Prelims
a) 9(3) cage at R1C7 = {126/135/234}, no 7,8,9
b) 10(3) cage at R2C4 = {127/136/145/235}, no 8,9
c) 20(3) cage at R4C5 = {389/479/569/578}, no 1,2
d) 6(3) cage at R6C2 = {123}
e) 10(3) cage at R8C8 = {127/136/145/235}, no 8,9
1. Naked triple {123} in 6(3) cage at R6C2, locked for R6
1a. Min R6C78 = 9 -> max R7C8 = 8
2. Max 10(3) cage at R2C4 + R6C4 = 13 must contain 1, locked for C4
3. 45 rule on N2 1 innie R1C4 = 1 outie R4C4 + 5 -> R1C4 = {6789}, R4C4 = {1234}
4. 45 rule on N1 1 outie R1C4 = 1 innie R2C3 + 2, R1C4 = {6789} -> R2C3 = {4567}
5. 45 rule on whole grid 3(1+2) innies R2C3 + R47C9 = 20
5a. Max R2C3 = 7 -> min R47C9 = 13, no 1,2,3 in R47C9
6. 45 rule on N36 1 outie R7C8 = 1 innie R4C9, no 9 in R4C9, no 1,2,3 in R7C8
6a. 17(3) cage at R6C7 = {458/467}, no 9
6b. 45 rule on N36 3 innies R4C9 + R6C78 = 17 = {458/467}, 4 locked for N6
6c. 45 rule on N3 1 outie R4C8 = 1 innie R3C7, no 4 in R3C7
6d.
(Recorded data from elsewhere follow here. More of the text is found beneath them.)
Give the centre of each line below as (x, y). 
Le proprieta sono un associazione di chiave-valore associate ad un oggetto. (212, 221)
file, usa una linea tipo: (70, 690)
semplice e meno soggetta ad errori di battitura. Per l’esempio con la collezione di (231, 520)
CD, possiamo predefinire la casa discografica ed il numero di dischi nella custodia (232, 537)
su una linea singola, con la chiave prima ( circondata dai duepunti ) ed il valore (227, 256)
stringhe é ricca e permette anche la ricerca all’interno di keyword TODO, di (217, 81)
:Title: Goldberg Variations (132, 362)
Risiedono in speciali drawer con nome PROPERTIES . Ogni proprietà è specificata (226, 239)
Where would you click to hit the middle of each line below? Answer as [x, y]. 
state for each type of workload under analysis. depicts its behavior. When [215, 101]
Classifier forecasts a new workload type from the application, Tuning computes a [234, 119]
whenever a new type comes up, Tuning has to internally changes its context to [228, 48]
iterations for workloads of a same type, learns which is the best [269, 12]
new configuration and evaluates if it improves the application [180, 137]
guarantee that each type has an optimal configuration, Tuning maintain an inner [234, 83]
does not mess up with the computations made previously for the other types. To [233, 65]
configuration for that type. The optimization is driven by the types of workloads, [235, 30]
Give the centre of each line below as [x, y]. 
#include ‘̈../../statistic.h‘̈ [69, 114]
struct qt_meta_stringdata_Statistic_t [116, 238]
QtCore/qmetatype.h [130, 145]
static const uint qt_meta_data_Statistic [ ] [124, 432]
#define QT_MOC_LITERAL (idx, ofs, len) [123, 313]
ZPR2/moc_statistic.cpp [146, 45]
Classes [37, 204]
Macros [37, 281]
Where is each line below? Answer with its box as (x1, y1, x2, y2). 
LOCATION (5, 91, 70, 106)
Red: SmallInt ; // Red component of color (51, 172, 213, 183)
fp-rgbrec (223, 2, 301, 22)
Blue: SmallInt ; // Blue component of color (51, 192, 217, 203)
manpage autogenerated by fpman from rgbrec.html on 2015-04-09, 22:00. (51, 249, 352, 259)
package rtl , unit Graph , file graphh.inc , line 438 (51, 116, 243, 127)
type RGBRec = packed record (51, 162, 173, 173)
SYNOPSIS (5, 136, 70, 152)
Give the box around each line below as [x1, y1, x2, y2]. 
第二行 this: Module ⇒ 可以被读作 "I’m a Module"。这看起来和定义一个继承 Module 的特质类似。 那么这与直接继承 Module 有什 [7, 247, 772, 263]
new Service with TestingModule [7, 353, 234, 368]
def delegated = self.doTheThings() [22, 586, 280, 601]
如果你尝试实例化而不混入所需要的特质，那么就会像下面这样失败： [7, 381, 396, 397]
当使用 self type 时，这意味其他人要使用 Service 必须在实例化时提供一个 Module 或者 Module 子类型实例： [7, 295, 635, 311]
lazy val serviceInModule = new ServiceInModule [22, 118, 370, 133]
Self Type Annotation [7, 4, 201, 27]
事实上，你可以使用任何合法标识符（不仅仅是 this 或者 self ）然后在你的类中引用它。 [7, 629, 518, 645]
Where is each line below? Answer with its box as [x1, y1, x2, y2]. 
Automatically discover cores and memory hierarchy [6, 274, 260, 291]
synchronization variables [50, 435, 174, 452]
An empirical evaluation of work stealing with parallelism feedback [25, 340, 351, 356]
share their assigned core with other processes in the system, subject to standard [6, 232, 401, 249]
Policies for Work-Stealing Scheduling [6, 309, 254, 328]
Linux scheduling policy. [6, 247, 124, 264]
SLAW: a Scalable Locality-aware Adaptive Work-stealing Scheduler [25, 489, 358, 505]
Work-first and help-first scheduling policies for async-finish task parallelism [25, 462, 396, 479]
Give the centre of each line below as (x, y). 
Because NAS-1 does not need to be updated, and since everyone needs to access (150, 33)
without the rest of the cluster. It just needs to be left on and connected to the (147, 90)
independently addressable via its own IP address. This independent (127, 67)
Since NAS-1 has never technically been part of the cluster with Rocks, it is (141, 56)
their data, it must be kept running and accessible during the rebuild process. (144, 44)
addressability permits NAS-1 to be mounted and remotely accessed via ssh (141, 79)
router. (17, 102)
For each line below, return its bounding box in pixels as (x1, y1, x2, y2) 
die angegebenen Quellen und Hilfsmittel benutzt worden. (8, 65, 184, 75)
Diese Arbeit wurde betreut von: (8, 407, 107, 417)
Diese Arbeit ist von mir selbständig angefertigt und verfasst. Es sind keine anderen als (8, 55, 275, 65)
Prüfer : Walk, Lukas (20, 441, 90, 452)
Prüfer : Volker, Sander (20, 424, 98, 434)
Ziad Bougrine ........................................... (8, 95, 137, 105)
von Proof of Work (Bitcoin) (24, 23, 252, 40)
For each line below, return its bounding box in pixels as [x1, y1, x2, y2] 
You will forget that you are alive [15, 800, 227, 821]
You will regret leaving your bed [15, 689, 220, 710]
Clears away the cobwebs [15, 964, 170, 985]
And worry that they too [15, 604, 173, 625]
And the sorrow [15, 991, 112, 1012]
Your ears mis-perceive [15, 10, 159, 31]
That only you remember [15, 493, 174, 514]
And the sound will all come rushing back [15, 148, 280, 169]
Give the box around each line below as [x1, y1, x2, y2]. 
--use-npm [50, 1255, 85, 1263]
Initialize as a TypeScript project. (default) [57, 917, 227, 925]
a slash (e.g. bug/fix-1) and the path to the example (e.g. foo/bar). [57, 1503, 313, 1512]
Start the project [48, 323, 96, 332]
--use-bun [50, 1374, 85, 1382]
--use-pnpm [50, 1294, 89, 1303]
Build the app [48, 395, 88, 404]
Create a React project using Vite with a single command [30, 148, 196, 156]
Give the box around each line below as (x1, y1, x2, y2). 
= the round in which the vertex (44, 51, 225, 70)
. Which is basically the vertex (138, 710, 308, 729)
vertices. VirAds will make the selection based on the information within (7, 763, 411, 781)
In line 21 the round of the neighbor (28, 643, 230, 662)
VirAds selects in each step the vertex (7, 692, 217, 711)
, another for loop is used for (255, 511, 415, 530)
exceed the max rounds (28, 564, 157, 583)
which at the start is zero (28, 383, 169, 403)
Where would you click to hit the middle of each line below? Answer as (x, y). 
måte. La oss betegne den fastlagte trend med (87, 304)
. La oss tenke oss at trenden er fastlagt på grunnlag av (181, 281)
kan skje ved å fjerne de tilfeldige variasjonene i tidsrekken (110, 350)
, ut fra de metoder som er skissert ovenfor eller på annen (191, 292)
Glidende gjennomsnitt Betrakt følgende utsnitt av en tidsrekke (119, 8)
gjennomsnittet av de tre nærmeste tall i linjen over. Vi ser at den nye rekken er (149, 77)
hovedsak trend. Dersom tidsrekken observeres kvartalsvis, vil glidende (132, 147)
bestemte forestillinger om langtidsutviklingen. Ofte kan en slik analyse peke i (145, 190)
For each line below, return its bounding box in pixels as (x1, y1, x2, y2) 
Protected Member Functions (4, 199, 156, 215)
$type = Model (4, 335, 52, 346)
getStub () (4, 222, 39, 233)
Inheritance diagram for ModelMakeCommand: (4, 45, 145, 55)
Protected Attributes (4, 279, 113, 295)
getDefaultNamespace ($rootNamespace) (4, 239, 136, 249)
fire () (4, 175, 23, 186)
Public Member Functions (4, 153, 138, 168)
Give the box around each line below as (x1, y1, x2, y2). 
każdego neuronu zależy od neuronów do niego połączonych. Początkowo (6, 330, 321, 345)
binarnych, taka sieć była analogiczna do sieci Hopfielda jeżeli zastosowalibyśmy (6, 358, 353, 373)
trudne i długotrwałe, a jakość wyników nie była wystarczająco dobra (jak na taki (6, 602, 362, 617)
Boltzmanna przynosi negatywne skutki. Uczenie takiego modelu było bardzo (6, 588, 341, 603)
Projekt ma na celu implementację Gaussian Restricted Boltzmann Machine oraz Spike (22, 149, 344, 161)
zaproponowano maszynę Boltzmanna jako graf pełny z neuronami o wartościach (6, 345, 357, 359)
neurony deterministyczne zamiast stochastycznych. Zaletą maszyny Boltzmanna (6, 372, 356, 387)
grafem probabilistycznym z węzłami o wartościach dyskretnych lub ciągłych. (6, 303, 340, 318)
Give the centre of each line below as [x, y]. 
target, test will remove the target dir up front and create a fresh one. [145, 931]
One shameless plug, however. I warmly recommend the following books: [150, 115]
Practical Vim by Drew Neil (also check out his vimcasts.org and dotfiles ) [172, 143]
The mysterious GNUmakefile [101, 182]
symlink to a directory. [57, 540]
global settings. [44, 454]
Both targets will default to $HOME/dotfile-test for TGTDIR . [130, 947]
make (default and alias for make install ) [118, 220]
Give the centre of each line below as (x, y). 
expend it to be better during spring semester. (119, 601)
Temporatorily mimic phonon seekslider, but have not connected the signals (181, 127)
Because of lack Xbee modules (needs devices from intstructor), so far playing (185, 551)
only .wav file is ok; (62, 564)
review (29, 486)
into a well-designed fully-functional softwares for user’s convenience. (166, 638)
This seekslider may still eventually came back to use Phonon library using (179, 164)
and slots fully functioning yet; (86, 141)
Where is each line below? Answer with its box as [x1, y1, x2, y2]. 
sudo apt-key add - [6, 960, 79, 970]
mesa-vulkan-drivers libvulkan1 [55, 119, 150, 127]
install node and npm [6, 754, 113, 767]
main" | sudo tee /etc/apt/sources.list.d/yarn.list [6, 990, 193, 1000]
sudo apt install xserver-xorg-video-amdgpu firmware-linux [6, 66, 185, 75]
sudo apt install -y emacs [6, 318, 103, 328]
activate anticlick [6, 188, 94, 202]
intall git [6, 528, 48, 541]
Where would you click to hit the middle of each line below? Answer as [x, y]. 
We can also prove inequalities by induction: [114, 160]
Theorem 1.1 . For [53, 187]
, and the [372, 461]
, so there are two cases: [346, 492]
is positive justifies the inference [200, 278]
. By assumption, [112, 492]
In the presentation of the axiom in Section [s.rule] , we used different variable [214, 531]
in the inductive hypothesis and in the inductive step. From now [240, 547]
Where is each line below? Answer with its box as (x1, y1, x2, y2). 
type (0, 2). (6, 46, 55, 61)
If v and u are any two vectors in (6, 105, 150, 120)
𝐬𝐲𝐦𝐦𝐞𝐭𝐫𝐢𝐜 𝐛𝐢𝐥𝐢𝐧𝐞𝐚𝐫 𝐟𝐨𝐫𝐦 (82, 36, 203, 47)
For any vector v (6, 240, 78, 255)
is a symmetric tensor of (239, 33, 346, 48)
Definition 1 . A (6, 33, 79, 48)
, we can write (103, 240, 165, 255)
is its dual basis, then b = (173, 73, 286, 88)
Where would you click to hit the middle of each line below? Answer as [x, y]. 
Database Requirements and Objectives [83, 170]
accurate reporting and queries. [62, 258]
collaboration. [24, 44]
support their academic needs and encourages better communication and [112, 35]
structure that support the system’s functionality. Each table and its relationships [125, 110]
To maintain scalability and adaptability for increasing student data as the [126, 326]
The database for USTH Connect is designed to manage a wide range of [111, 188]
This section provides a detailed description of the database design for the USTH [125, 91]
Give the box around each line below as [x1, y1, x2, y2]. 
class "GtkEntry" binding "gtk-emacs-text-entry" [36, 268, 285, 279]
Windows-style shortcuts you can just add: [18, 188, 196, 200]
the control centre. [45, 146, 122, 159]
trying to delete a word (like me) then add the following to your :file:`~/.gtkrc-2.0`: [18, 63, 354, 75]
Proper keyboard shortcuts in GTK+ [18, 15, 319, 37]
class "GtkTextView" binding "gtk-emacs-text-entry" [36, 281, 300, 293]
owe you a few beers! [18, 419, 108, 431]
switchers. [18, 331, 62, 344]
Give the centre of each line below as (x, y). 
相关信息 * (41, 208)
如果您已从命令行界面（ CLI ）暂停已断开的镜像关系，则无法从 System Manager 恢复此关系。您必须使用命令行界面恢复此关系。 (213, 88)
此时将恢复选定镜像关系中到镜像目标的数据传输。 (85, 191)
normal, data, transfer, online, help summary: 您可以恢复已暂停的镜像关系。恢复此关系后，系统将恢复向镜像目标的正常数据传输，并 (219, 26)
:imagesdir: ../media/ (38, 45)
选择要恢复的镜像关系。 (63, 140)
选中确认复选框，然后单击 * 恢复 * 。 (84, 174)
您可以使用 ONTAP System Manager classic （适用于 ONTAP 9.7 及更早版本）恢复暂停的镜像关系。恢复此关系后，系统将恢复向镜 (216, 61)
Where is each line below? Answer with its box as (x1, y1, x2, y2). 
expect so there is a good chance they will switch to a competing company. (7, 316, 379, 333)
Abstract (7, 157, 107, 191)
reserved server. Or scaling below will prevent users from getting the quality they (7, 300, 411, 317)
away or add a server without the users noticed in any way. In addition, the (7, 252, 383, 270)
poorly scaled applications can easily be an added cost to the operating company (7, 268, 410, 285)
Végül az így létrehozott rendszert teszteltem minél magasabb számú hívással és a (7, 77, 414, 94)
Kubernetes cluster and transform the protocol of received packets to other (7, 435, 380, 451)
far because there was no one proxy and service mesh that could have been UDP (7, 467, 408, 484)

Min R47C9 = 13 (step 5a), max R4C9 = 8 -> min R7C9 = 5
7. 45 rule on N5 3 innies R456C4 = 13, max R46C4 = 7 -> min R5C4 = 6
8. 45 rule on R89 3 innies R8C7 + R9C78 = 15
8a. 45 rule on N9 (using R8C7 + R9C78 = 15) 3 remaining innies R7C789 = 20 = {389/479/569/578}, no 1,2
8b. R2C3 + R47C9 = 20 (step 5), R7C789 = 20, R7C8 = R4C9 (step 6) -> R2C3 = R7C7 = {4567}
9. R7C789 (step 8a) = {479/569/578}
9a. R8C7 + R9C78 (step 8) = 15 = {168/249/258/348} (cannot be {159/267/357/456} which clash with R7C789), no 7
9b. 10(3) cage at R8C8 = {127/136/235} (cannot be {145} which clashes with R7C789), no 4
10. R7C789 (step 8a) = 20
10a. 45 rule on R789 2 outies R56C1 = 2 innies R7C89
10b. Max R7C7 = 7 -> min R7C89 = 13 -> min R56C1 = 13, no 1,2,3 in R5C1
11. 4,8,9 in N9 only in R7C789 + R8C7 + R9C78, CPE no 4,8,9 in R7C56
11a. R7C789 (step 9) = {479/569/578}
11b. 45 rule on R89 3 outies R7C567 = 14 = {167/257/356} (cannot be {347} = {37}4 which clashes with R7C789 = 4{79}), no 4, clean-up: no 4 in R2C3 (step 8b), no 6 in R1C4 (step 4), no 1 in R4C4 (step 3)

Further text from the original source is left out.